Cache Particles on SSD fail

Hello Everyone,

I am queuing a series of heterogeneous refinement jobs, I have four GPU, the first three jobs were running well, but the forth failed with

Traceback (most recent call last):
  File "/home/cryosparc/cryosparc/cryosparc_worker/cryosparc_tools/cryosparc/command.py", line 104, in func
    with make_json_request(self, "/api", data=data, _stacklevel=4) as request:
  File "/home/cryosparc/cryosparc/cryosparc_worker/deps/anaconda/envs/cryosparc_worker_env/lib/python3.8/contextlib.py", line 113, in __enter__
    return next(self.gen)
  File "/home/cryosparc/cryosparc/cryosparc_worker/cryosparc_tools/cryosparc/command.py", line 225, in make_request
    raise CommandError(error_reason, url=url, code=code, data=resdata)
cryosparc_tools.cryosparc.errors.CommandError: *** (http://localhost:39002/api, code 500) Timeout Error

The above exception was the direct cause of the following exception:

Traceback (most recent call last):
  File "cryosparc_master/cryosparc_compute/run.py", line 95, in cryosparc_master.cryosparc_compute.run.main
  File "/home/cryosparc/cryosparc/cryosparc_worker/cryosparc_compute/jobs/utilities/run_cache_particles.py", line 31, in run
    particles.read_blobs(proj_dir_abs, do_cache=True)
  File "/home/cryosparc/cryosparc/cryosparc_worker/cryosparc_compute/particles.py", line 120, in read_blobs
    u_blob_paths = cache_run(u_rel_paths)
  File "/home/cryosparc/cryosparc/cryosparc_worker/cryosparc_compute/jobs/cache.py", line 112, in download_and_return_cache_paths
    rc.cli.cache_sync_in_use(worker_hostname, rc._project_uid, rc._job_uid)  # ignore self
  File "/home/cryosparc/cryosparc/cryosparc_worker/cryosparc_tools/cryosparc/command.py", line 107, in func
    raise CommandError(
cryosparc_tools.cryosparc.errors.CommandError: *** (http://localhost:39002, code 500) Encounted error from JSONRPC function "cache_sync_in_use" with params ('localhost', 'P8', 'J2570')

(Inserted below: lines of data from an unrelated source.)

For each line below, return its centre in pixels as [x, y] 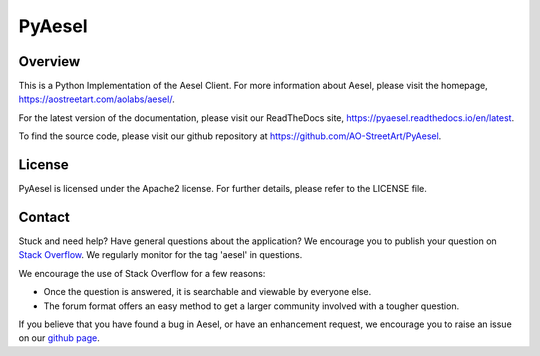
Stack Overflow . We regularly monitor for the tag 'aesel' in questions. [160, 255]
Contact [44, 216]
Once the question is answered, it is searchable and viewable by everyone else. [207, 292]
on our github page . [59, 338]
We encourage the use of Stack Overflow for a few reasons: [142, 273]
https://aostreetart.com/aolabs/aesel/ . [96, 99]
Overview [49, 61]
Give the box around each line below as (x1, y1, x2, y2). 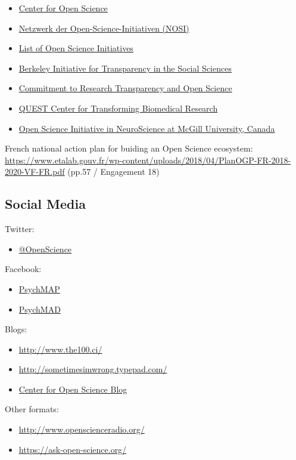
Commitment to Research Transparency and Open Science (18, 82, 232, 94)
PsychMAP (18, 282, 60, 295)
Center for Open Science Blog (18, 382, 127, 395)
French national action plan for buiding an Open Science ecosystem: (5, 142, 253, 155)
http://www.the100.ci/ (18, 342, 102, 355)
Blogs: (5, 323, 27, 335)
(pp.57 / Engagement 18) (67, 165, 160, 178)
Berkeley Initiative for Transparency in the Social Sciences (18, 61, 232, 74)
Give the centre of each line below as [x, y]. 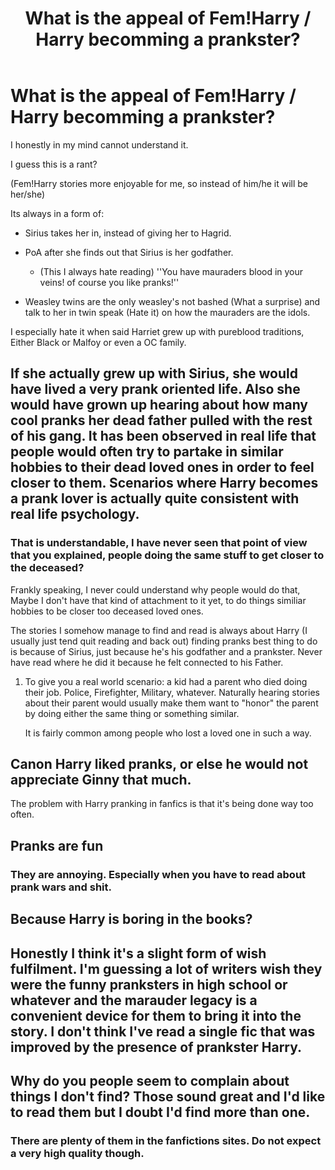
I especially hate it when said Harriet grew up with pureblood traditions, [157, 331]
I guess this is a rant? [54, 164]
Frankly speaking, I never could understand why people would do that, [155, 589]
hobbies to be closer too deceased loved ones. [107, 611]
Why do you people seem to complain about [150, 1080]
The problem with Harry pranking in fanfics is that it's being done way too [162, 804]
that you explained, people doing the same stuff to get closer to [167, 555]
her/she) [28, 194]

after ten minutes running,

I noticed the error in “cache_sync_in_use” as it prints, so i ran a “Cache Particles on SSD” job with same particles, and it failed as the same

Traceback (most recent call last):
  File "/home/cryosparc/cryosparc/cryosparc_worker/cryosparc_tools/cryosparc/command.py", line 104, in func
    with make_json_request(self, "/api", data=data, _stacklevel=4) as request:
  File "/home/cryosparc/cryosparc/cryosparc_worker/deps/anaconda/envs/cryosparc_worker_env/lib/python3.8/contextlib.py", line 113, in __enter__
    return next(self.gen)
  File "/home/cryosparc/cryosparc/cryosparc_worker/cryosparc_tools/cryosparc/command.py", line 225, in make_request
    raise CommandError(error_reason, url=url, code=code, data=resdata)
cryosparc_tools.cryosparc.errors.CommandError: *** (http://localhost:39002/api, code 500) Timeout Error

The above exception was the direct cause of the following exception:

Traceback (most recent call last):
  File "cryosparc_master/cryosparc_compute/run.py", line 95, in cryosparc_master.cryosparc_compute.run.main
  File "/home/cryosparc/cryosparc/cryosparc_worker/cryosparc_compute/jobs/utilities/run_cache_particles.py", line 31, in run
    particles.read_blobs(proj_dir_abs, do_cache=True)
  File "/home/cryosparc/cryosparc/cryosparc_worker/cryosparc_compute/particles.py", line 120, in read_blobs
    u_blob_paths = cache_run(u_rel_paths)
  File "/home/cryosparc/cryosparc/cryosparc_worker/cryosparc_compute/jobs/cache.py", line 112, in download_and_return_cache_paths
    rc.cli.cache_sync_in_use(worker_hostname, rc._project_uid, rc._job_uid)  # ignore self
  File "/home/cryosparc/cryosparc/cryosparc_worker/cryosparc_tools/cryosparc/command.py", line 107, in func
    raise CommandError(
cryosparc_tools.cryosparc.errors.CommandError: *** (http://localhost:39002, code 500) Encounted error from JSONRPC function "cache_sync_in_use" with params ('localhost', 'P8', 'J2570')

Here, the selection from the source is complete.